En realidad, el 2,3% promedio de enero-marzo del 2026 no significa ningún récord histórico en si mismo ni por lo tanto puede figurar con semejante cucarda en el repertorio mileista. Si es por eso, en 2025 hubo un crecimiento del PBI del 4,4% que resulta el punto más alto de la serie que arranca en 2004 y otro del 6% en el previo 2022 que sectores del kirchnerismo prefieren no reivindicar como propio por temor a inconsistencias o a acusaciones estadísticas.

Fuera de relatos y de récords autogenerados, siempre números y paciencia, la economía productiva se parece aquí más bien a una economía del sube y baja permanente sin crecimiento firme a la vista. Un territorio ya empantanado por retrocesos como los rojos del 9,9%, de 2020; el 2,2% de 2019; el 1,9% de 2023 o el 4,6% que le tocó al PBI por habitante de 2011.

Por si hace falta aclararlo, estos rojos pertenecen a la economía real no son de “el rojo de Avellaneda”. Y para mayor abundancia los registros negativos de la industria sacuden a 15 ramas contra apenas 2 de signo positivo.
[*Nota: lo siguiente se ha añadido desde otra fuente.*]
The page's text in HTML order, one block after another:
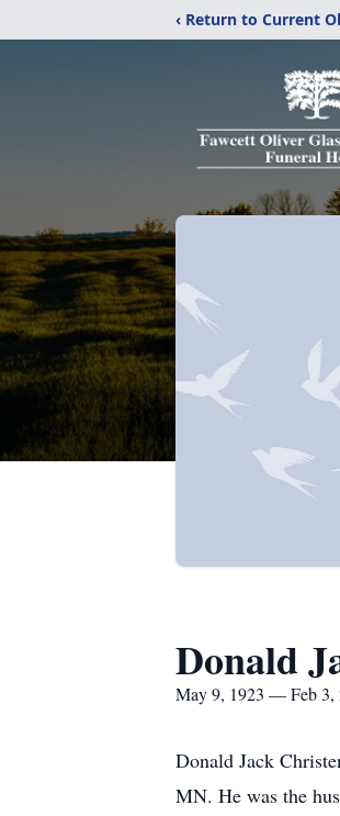
‹ Return to Current
Donald
May 9, 1923 — Feb 3,
Donald Jack
MN. He was the
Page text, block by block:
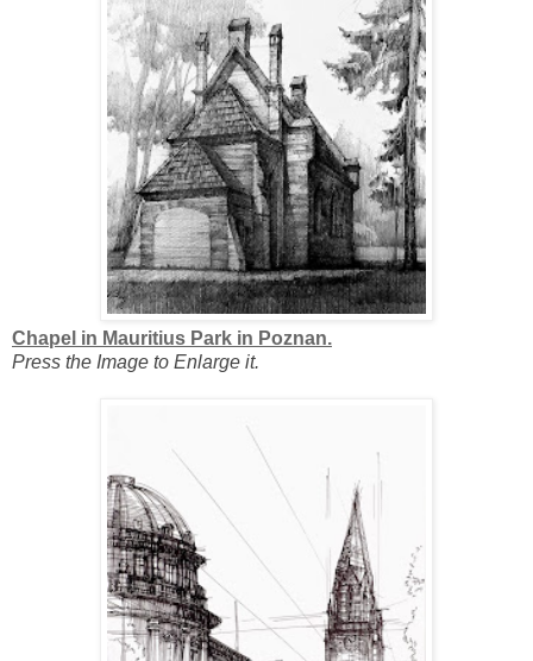
Chapel in Mauritius Park in Poznan.
Press the Image to Enlarge it.
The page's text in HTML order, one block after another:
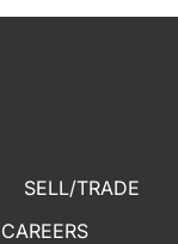
SELL/TRADE
CAREERS
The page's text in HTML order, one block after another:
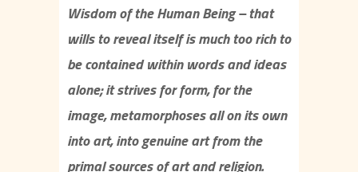
Wisdom of the Human Being – that
wills to reveal itself is much too rich to
be contained within words and ideas
alone; it strives for form, for the
image, metamorphoses all on its own
into art, into genuine art from the
primal sources of art and religion.
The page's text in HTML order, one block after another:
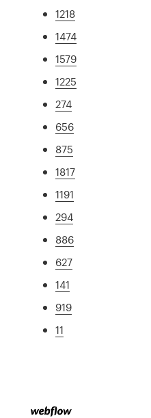
1218
1474
1579
1225
274
656
875
1817
1191
294
886
627
141
919
11
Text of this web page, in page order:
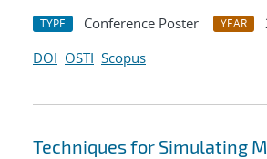
TYPE Conference Poster YEAR
DOI OSTI Scopus
Techniques for Simulating
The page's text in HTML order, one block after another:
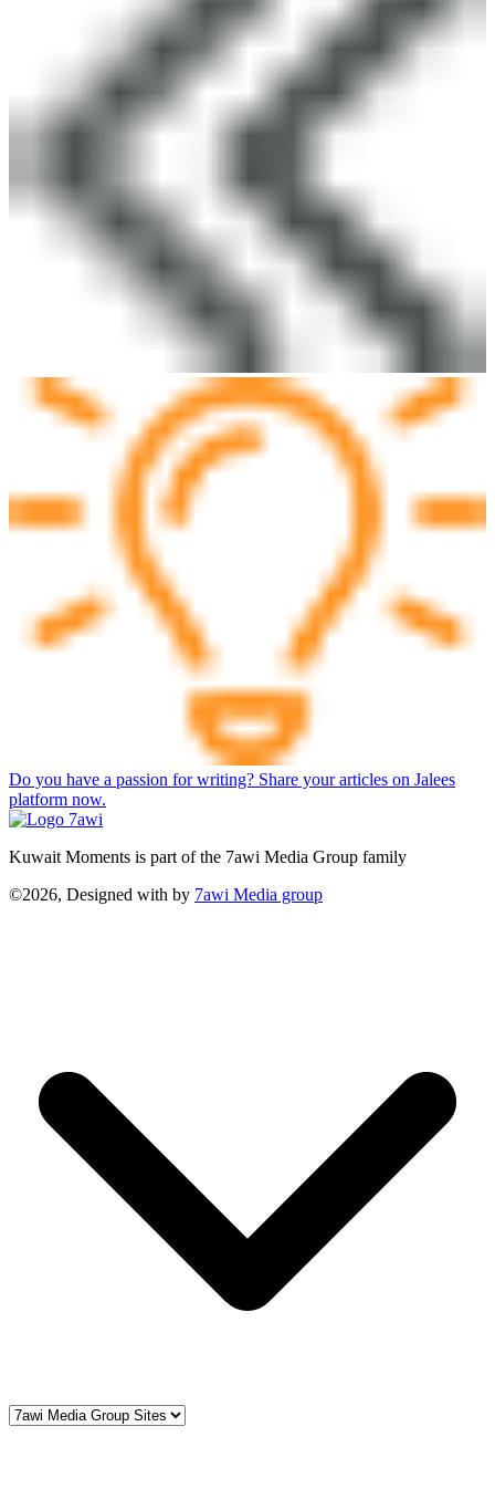
Do you have a passion for writing? Share your articles on Jalees
platform now.
Kuwait Moments is part of the 7awi Media Group family
©2026, Designed with by 7awi Media group
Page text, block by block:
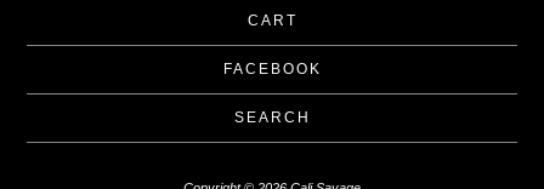
CART
FACEBOOK
SEARCH
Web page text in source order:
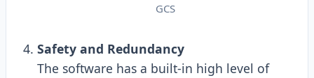
GCS
Safety and Redundancy
The software has a built-in high level of
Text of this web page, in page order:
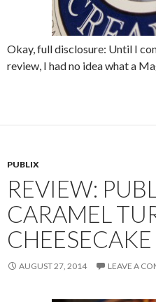
Okay, full disclosure: Until I
review, I had no idea what a
PUBLIX
REVIEW:
CARAMEL
CHEESECAKE
AUGUST 27, 2014 LEAVE A
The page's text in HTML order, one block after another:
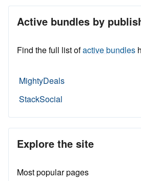
Active bundles by
Find the full list ofactive bundles
MightyDeals
StackSocial
Explore the site
Most popular pages
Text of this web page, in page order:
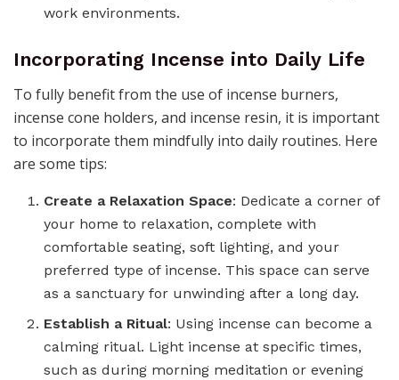
work environments.
Incorporating Incense into Daily Life
To fully benefit from the use of incense burners,
incense cone holders, and incense resin, it is important
to incorporate them mindfully into daily routines. Here
are some tips:
Create a Relaxation Space: Dedicate a corner of
your home to relaxation, complete with
comfortable seating, soft lighting, and your
preferred type of incense. This space can serve
as a sanctuary for unwinding after a long day.
Establish a Ritual: Using incense can become a
calming ritual. Light incense at specific times,
such as during morning meditation or evening
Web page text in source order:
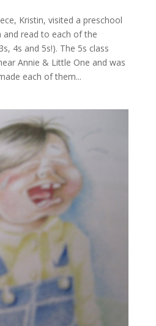
Kristin, visited a preschool
and read to each of the
4s and 5s!). The 5s class
Annie & Little One and was
each of them...
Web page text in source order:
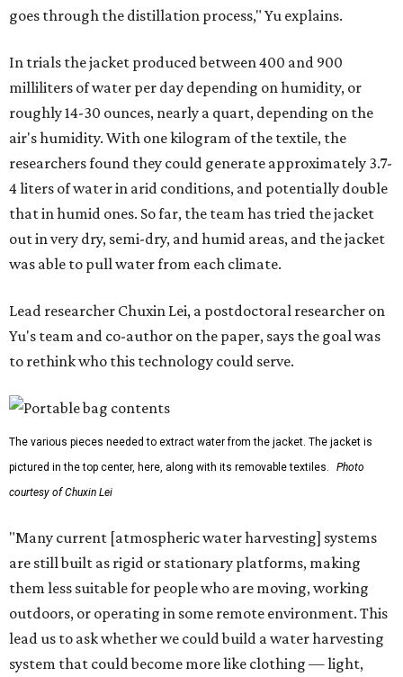
goes through the distillation process," Yu explains.
In trials the jacket produced between 400 and 900
milliliters of water per day depending on humidity, or
roughly 14-30 ounces, nearly a quart, depending on the
air's humidity. With one kilogram of the textile, the
researchers found they could generate approximately 3.7-
4 liters of water in arid conditions, and potentially double
that in humid ones. So far, the team has tried the jacket
out in very dry, semi-dry, and humid areas, and the jacket
was able to pull water from each climate.
Lead researcher Chuxin Lei, a postdoctoral researcher on
Yu's team and co-author on the paper, says the goal was
to rethink who this technology could serve.
The various pieces needed to extract water from the jacket. The jacket is
pictured in the top center, here, along with its removable textiles.
Photo
courtesy of Chuxin Lei
"Many current [atmospheric water harvesting] systems
are still built as rigid or stationary platforms, making
them less suitable for people who are moving, working
outdoors, or operating in some remote environment. This
lead us to ask whether we could build a water harvesting
system that could become more like clothing — light,
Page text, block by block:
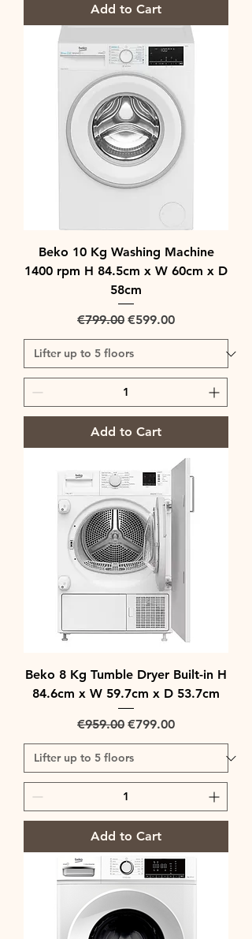
Add to Cart
Beko 10 Kg Washing Machine
1400 rpm H 84.5cm x W 60cm x D
58cm
Regular Price
€799.00 Sale Price
€599.00
Add to Cart
Beko 8 Kg Tumble Dryer Built-in H
84.6cm x W 59.7cm x D 53.7cm
Regular Price
€959.00 Sale Price
€799.00
Add to Cart
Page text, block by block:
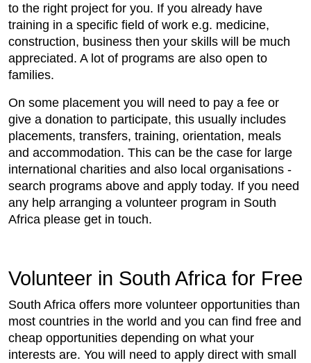
to the right project for you. If you already have
training in a specific field of work e.g. medicine,
construction, business then your skills will be much
appreciated. A lot of programs are also open to
families.
On some placement you will need to pay a fee or
give a donation to participate, this usually includes
placements, transfers, training, orientation, meals
and accommodation. This can be the case for large
international charities and also local organisations -
search programs above and apply today. If you need
any help arranging a volunteer program in South
Africa please get in touch.
Volunteer in South Africa for Free
South Africa offers more volunteer opportunities than
most countries in the world and you can find free and
cheap opportunities depending on what your
interests are. You will need to apply direct with small
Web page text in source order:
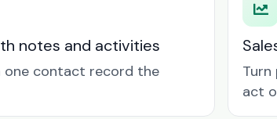
notes and activities
one contact record the
act
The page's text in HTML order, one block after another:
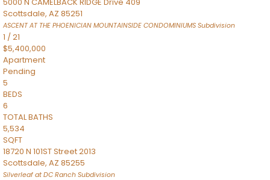
Scottsdale, AZ 85251
ASCENT AT THE PHOENICIAN MOUNTAINSIDE CONDOMINIUMS Subdivision
1 /21
$5,400,000
Apartment
Pending
5
BEDS
6
TOTAL BATHS
5,534
SQFT
18720 N 101ST Street 2013
Scottsdale, AZ 85255
Silverleaf at DC Ranch Subdivision

Entre las 15 sobresalen textiles, maquinarias y equipos y automotores con rojos que van del 26% al 16%.

Un dato que es como una marca de la gestión libertaria, la refinación de petróleo anota crecimiento del 19%. Y otro, el 18% de la intermediación financiera durante el primer trimestre de 2026 respecto del mismo período de 2023.

El panorama completo está en las planillas del INDEC donde el caso de la industria manufactura coincide con el de la construcción, que ha quedado por debajo tanto de 2025 como del 2023. Vale añadir que la industria representa alrededor del 18% del PBI y la construcción entre el 5 y el 8% y, en continuado, que juntas rondan el 26% de la actividad económica; si se prefiere, arriba de la cuarta parte.
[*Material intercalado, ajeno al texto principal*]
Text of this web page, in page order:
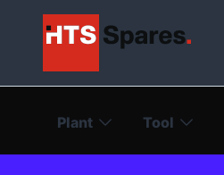
Plant Tool
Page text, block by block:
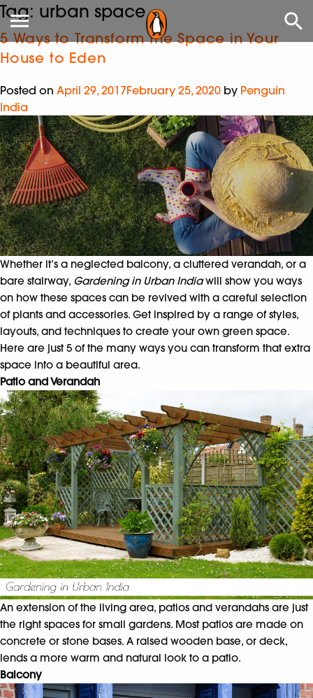
Tag: urban space
5 Ways to Transform the Space in Your
House to Eden
Posted on April 29, 2017February 25, 2020 by Penguin
India
Whether it’s a neglected balcony, a cluttered verandah, or a
bare stairway, Gardening in Urban Indiawill show you ways
on how these spaces can be revived with a careful selection
of plants and accessories. Get inspired by a range of styles,
layouts, and techniques to create your own green space.
Here are just 5 of the many ways you can transform that extra
space into a beautiful area.
Patio and Verandah
An extension of the living area, patios and verandahs are just
the right spaces for small gardens. Most patios are made on
concrete or stone bases. A raised wooden base, or deck,
lends a more warm and natural look to a patio.
Balcony
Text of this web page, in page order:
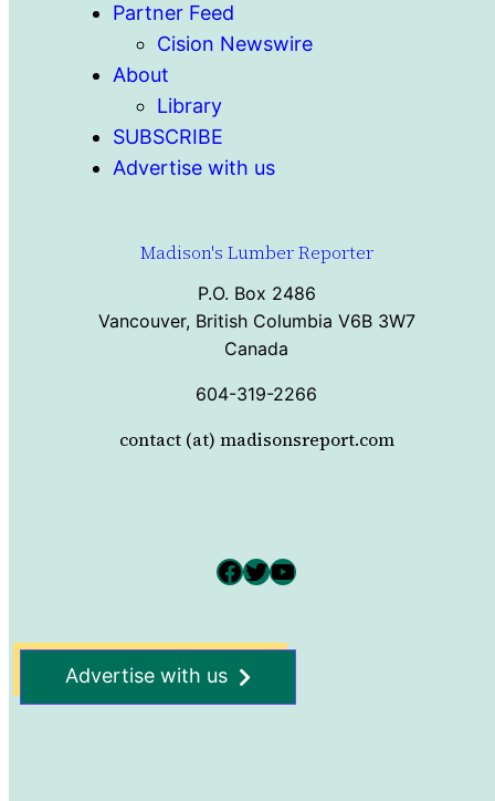
Partner Feed
Cision Newswire
About
Library
SUBSCRIBE
Advertise with us
Madison's Lumber Reporter
P.O. Box 2486
Vancouver, British Columbia V6B 3W7
Canada
604-319-2266
contact (at) madisonsreport.com
Facebook Twitter YouTube
Advertise with us

Más de la misma especie o de una especie similar, la inversión baja 10,4% también de enero a marzo de 2026 y el comercio mayorista 4%. Final de esta seria: entre la industria, la construcción, el comercio y el 15% del PBI que aporta la inversión pasan de largo nada menos que el 40% de la actividad productiva-productiva nacional. Esto se llama, también, fuentes de trabajo.

Y si de eso se trata, ya tenemos que el empleo informal, siempre a tiro de despidos, mal pago y sin aportes jubilatorios, supera el 44% de la fuerza laboral, unas 9,5 millones de personas. Y que entre noviembre del 23 y marzo del 25 desaparecieron 216.000 ocupaciones, la mayoría en blanco.

Nuevamente datos duros, concretos, que cuentan las cosas de un modo más próximo a la realidad y a la percepción de la gente, números que sacuden las encuestas y que piden bastante más que ese pregón donde la economía va camino de “los mejores años” y “todos los números dan bien”.